Given a circular array arr[] of N integers and an array cost[], the task is to calculate the minimum number of operations required to make all elements of the array equal to 0, where at each operation decrement the value of an index i by 1. If the value of an index becomes 0, decrement the value of arr[i+1] by cost[i], decrement the value of arr[i + 2] by cost[i + 1] and so on.

Note: If an element becomes less than 0, it is considered to be 0.

Example:

Input: arr[] = {7, 2, 5}, cost[] = {8, 9, 3}
Output: 6
Explanation: Decrements can be made in the following way:

  • Decrement the value of arr[1] twice. Hence, the value of arr[2] will be decremented by cost[1] and the value of arr[0] will be decremented by cost[2]. Therefore, the final array will be arr[] = {4, 0, 0}.
  • Now, decrement the value of arr[0], 4 times to make it 0. Therefore, the array becomes arr[] = {0, 0, 0}.

Hence, the number of required operations to make all the elements of the array equal to zero is 6 which is the minimum possible.

Input: arr[] = {6, 7, 7, 10, 8, 2}, cost[] = {5, 10, 1, 4, 7, 7}
Output: 16

 

Approach: The given problem can be solved using a Greedy Approach by the following observations:

  • The last remaining non-zero element of the array arr[], suppose x will require x decrement operations.
  • Suppose after the decrement operations, the value of arr[i] becomes 0, then for arr[i], the required number of decrements are arr[i], for arr[i+1], the required number of decrements will be arr[i+1] – max(0, arr[i+1] – cost[i]) and so on.
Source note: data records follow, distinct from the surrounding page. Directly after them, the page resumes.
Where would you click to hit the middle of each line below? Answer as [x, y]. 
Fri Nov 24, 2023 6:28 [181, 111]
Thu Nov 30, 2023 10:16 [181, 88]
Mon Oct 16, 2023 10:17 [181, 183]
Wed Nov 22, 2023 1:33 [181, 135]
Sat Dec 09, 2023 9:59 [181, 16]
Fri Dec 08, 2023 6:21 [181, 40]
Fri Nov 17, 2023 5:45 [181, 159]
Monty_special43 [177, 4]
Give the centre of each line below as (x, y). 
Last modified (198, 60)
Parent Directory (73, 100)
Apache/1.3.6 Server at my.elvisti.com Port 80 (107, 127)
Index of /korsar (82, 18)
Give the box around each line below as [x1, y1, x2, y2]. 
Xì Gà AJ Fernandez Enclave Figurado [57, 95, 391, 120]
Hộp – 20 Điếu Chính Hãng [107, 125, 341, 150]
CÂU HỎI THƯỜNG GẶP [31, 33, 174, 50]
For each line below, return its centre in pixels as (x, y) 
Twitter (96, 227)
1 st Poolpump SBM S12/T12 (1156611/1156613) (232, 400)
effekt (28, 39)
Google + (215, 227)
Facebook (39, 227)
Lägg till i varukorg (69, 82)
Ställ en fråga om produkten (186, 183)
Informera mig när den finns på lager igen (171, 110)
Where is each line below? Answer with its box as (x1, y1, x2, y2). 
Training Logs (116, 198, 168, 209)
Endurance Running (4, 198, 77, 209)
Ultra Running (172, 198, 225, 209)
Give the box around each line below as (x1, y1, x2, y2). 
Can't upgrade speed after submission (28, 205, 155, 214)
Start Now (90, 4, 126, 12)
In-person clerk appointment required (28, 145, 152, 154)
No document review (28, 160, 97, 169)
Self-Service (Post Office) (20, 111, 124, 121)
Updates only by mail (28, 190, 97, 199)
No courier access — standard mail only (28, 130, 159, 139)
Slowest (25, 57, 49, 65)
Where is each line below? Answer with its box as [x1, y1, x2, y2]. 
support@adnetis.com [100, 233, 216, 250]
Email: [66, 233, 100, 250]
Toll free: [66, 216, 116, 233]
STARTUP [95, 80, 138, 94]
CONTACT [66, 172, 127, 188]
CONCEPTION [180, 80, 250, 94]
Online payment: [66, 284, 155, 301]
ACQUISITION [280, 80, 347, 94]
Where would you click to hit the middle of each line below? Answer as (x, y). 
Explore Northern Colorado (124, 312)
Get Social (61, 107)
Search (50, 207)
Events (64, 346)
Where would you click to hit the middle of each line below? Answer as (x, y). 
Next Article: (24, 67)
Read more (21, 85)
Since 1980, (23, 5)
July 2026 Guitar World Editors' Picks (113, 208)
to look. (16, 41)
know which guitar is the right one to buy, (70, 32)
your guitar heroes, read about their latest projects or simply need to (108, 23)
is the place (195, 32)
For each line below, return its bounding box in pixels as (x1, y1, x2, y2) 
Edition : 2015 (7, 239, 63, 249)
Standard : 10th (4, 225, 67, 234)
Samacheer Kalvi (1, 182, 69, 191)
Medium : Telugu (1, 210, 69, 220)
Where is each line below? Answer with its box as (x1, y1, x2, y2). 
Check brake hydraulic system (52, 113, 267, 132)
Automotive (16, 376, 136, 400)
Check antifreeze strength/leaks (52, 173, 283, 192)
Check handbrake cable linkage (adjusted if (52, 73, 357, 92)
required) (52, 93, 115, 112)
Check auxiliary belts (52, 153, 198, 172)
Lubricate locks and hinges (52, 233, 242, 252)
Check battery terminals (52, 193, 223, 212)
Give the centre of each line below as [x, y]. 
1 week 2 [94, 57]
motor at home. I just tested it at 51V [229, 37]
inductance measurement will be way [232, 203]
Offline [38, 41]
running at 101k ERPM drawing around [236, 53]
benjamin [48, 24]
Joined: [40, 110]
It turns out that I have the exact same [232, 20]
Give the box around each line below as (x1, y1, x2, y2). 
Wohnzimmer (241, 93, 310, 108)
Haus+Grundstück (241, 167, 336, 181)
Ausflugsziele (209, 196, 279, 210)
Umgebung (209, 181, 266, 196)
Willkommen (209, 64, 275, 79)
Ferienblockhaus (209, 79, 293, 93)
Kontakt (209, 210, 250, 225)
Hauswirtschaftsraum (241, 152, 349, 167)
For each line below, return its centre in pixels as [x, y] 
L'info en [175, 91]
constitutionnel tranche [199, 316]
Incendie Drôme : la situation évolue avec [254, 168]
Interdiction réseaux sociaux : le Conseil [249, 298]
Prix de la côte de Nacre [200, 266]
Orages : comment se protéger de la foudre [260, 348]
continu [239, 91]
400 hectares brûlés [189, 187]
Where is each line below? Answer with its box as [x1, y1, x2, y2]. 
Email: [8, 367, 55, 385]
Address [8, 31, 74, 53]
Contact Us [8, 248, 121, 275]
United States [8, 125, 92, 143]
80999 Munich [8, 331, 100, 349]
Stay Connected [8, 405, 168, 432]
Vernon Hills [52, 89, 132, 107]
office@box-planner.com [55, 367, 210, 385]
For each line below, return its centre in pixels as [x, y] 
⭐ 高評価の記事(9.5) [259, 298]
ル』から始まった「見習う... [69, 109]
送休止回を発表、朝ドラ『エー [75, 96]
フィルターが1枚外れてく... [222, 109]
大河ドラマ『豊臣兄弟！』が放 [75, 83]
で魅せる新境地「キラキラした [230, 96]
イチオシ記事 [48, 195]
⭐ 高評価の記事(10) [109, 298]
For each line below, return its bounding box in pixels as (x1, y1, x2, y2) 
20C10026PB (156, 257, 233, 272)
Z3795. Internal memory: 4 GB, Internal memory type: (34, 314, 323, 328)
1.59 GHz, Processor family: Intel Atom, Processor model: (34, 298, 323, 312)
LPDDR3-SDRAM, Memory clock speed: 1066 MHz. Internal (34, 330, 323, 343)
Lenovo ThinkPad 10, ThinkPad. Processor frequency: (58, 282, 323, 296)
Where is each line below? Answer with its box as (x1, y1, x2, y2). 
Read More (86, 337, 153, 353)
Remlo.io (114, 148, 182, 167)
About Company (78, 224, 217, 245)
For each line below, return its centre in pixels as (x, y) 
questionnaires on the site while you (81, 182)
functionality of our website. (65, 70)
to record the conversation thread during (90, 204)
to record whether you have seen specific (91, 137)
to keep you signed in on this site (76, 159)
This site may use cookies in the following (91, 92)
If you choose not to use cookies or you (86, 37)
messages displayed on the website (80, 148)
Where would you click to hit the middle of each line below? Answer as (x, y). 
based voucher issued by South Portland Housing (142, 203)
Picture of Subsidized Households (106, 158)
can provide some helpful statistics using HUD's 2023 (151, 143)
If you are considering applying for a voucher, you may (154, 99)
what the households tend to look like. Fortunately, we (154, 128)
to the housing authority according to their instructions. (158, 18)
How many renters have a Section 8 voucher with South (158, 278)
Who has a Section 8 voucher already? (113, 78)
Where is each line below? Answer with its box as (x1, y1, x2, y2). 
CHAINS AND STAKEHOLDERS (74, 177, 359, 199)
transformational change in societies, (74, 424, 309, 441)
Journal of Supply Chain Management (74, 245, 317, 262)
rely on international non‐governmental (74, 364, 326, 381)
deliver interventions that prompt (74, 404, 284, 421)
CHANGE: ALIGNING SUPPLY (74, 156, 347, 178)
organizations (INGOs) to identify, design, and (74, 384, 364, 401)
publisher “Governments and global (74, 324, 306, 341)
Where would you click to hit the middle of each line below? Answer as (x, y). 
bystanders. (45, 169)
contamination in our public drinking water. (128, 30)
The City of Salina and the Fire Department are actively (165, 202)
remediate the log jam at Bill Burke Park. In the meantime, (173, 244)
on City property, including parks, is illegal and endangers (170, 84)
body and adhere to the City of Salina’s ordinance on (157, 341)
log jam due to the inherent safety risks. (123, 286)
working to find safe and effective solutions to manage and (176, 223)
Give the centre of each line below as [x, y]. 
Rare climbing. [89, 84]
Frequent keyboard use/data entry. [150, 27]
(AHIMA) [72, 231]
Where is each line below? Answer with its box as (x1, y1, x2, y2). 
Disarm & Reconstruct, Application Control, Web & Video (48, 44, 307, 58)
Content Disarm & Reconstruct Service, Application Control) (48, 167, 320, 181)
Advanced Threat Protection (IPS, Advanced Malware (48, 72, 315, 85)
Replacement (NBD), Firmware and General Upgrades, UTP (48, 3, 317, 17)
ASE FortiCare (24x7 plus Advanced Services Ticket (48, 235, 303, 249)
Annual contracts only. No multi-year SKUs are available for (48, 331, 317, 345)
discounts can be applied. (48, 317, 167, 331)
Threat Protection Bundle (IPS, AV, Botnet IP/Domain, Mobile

Below are the steps to follow:

  • Traverse the given array arr[] in the range [0, N) using a variable i.
  • The number of operations required the make the ith index of the array equal to zero are arr[i] – min(arr[i], cost[i-1]). Therefore, maintain the sum of this value over all the indices in a variable ans.
  • Increment the value of ans by the minimum value of arr[i] or cost[i] over all the indices in the range [0, N).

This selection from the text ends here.